▶ [Activity] Restate the data below, keeping every line the same.

─── Available data

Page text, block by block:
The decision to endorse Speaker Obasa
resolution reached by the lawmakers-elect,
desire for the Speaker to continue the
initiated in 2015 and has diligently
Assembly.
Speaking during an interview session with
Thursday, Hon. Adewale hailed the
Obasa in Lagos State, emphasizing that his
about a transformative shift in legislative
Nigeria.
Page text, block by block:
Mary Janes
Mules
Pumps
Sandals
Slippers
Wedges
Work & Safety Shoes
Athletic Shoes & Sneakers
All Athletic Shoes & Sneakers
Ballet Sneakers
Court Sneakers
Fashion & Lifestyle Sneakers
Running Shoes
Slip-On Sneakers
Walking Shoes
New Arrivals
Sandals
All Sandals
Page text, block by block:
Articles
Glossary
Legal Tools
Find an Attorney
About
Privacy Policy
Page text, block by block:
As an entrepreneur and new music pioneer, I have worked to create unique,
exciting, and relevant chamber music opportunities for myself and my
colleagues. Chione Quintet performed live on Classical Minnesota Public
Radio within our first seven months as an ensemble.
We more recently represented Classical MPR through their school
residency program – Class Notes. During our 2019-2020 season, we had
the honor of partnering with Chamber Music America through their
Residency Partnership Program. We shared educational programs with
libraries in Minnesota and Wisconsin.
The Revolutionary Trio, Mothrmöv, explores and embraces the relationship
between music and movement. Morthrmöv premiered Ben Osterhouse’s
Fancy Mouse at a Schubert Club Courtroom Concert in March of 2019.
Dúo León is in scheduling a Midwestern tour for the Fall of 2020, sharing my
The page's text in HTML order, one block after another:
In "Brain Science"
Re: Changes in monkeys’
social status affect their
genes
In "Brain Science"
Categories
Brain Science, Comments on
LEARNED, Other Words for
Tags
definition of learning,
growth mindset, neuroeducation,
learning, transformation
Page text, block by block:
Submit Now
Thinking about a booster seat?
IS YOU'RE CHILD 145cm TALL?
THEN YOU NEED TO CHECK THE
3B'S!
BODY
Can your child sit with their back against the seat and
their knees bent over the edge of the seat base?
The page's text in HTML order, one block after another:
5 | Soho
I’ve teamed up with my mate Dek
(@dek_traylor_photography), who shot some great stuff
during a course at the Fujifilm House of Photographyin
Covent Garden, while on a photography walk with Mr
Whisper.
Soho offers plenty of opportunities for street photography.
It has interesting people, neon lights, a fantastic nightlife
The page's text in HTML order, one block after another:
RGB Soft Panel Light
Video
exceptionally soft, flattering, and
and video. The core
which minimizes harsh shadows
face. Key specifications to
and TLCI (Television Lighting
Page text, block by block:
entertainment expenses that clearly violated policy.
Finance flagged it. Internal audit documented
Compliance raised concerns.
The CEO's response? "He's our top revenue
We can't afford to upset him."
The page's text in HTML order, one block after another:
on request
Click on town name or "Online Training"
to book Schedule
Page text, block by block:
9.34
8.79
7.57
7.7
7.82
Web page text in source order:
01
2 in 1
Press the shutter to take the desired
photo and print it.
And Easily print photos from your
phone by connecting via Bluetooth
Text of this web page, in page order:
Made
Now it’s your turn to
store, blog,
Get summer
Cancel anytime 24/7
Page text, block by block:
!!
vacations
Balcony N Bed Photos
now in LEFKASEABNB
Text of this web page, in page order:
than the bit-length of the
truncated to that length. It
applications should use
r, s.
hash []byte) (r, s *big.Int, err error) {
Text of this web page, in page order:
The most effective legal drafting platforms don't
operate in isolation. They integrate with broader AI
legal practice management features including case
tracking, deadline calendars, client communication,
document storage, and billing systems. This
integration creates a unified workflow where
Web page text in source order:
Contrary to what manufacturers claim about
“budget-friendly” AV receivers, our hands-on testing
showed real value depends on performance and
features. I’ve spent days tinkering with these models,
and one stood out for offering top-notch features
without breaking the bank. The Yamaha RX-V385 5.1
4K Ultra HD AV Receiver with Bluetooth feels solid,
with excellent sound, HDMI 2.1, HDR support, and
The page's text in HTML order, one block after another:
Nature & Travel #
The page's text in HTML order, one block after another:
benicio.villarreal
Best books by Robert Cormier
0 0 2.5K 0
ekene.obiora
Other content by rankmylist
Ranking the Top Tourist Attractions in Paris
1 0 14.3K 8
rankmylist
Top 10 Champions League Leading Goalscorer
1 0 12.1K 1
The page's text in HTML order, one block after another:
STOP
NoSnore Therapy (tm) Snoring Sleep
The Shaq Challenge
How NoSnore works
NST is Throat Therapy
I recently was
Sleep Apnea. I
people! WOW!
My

──────

▶ [Answer box]
Page text, block by block:
The decision to endorse Speaker Obasa
resolution reached by the lawmakers-elect,
desire for the Speaker to continue the
initiated in 2015 and has diligently
Assembly.
Speaking during an interview session with
Thursday, Hon. Adewale hailed the
Obasa in Lagos State, emphasizing that his
about a transformative shift in legislative
Nigeria.
Page text, block by block:
Mary Janes
Mules
Pumps
Sandals
Slippers
Wedges
Work & Safety Shoes
Athletic Shoes & Sneakers
All Athletic Shoes & Sneakers
Ballet Sneakers
Court Sneakers
Fashion & Lifestyle Sneakers
Running Shoes
Slip-On Sneakers
Walking Shoes
New Arrivals
Sandals
All Sandals
Page text, block by block:
Articles
Glossary
Legal Tools
Find an Attorney
About
Privacy Policy
Page text, block by block:
As an entrepreneur and new music pioneer, I have worked to create unique,
exciting, and relevant chamber music opportunities for myself and my
colleagues. Chione Quintet performed live on Classical Minnesota Public
Radio within our first seven months as an ensemble.
We more recently represented Classical MPR through their school
residency program – Class Notes. During our 2019-2020 season, we had
the honor of partnering with Chamber Music America through their
Residency Partnership Program. We shared educational programs with
libraries in Minnesota and Wisconsin.
The Revolutionary Trio, Mothrmöv, explores and embraces the relationship
between music and movement. Morthrmöv premiered Ben Osterhouse’s
Fancy Mouse at a Schubert Club Courtroom Concert in March of 2019.
Dúo León is in scheduling a Midwestern tour for the Fall of 2020, sharing my
The page's text in HTML order, one block after another:
In "Brain Science"
Re: Changes in monkeys’
social status affect their
genes
In "Brain Science"
Categories
Brain Science, Comments on
LEARNED, Other Words for
Tags
definition of learning,
growth mindset, neuroeducation,
learning, transformation
Page text, block by block:
Submit Now
Thinking about a booster seat?
IS YOU'RE CHILD 145cm TALL?
THEN YOU NEED TO CHECK THE
3B'S!
BODY
Can your child sit with their back against the seat and
their knees bent over the edge of the seat base?
The page's text in HTML order, one block after another:
5 | Soho
I’ve teamed up with my mate Dek
(@dek_traylor_photography), who shot some great stuff
during a course at the Fujifilm House of Photographyin
Covent Garden, while on a photography walk with Mr
Whisper.
Soho offers plenty of opportunities for street photography.
It has interesting people, neon lights, a fantastic nightlife
The page's text in HTML order, one block after another:
RGB Soft Panel Light
Video
exceptionally soft, flattering, and
and video. The core
which minimizes harsh shadows
face. Key specifications to
and TLCI (Television Lighting
Page text, block by block:
entertainment expenses that clearly violated policy.
Finance flagged it. Internal audit documented
Compliance raised concerns.
The CEO's response? "He's our top revenue
We can't afford to upset him."
The page's text in HTML order, one block after another:
on request
Click on town name or "Online Training"
to book Schedule
Page text, block by block:
9.34
8.79
7.57
7.7
7.82
Web page text in source order:
01
2 in 1
Press the shutter to take the desired
photo and print it.
And Easily print photos from your
phone by connecting via Bluetooth
Text of this web page, in page order:
Made
Now it’s your turn to
store, blog,
Get summer
Cancel anytime 24/7
Page text, block by block:
!!
vacations
Balcony N Bed Photos
now in LEFKASEABNB
Text of this web page, in page order:
than the bit-length of the
truncated to that length. It
applications should use
r, s.
hash []byte) (r, s *big.Int, err error) {
Text of this web page, in page order:
The most effective legal drafting platforms don't
operate in isolation. They integrate with broader AI
legal practice management features including case
tracking, deadline calendars, client communication,
document storage, and billing systems. This
integration creates a unified workflow where
Web page text in source order:
Contrary to what manufacturers claim about
“budget-friendly” AV receivers, our hands-on testing
showed real value depends on performance and
features. I’ve spent days tinkering with these models,
and one stood out for offering top-notch features
without breaking the bank. The Yamaha RX-V385 5.1
4K Ultra HD AV Receiver with Bluetooth feels solid,
with excellent sound, HDMI 2.1, HDR support, and
The page's text in HTML order, one block after another:
Nature & Travel #
The page's text in HTML order, one block after another:
benicio.villarreal
Best books by Robert Cormier
0 0 2.5K 0
ekene.obiora
Other content by rankmylist
Ranking the Top Tourist Attractions in Paris
1 0 14.3K 8
rankmylist
Top 10 Champions League Leading Goalscorer
1 0 12.1K 1
The page's text in HTML order, one block after another:
STOP
NoSnore Therapy (tm) Snoring Sleep
The Shaq Challenge
How NoSnore works
NST is Throat Therapy
I recently was
Sleep Apnea. I
people! WOW!
My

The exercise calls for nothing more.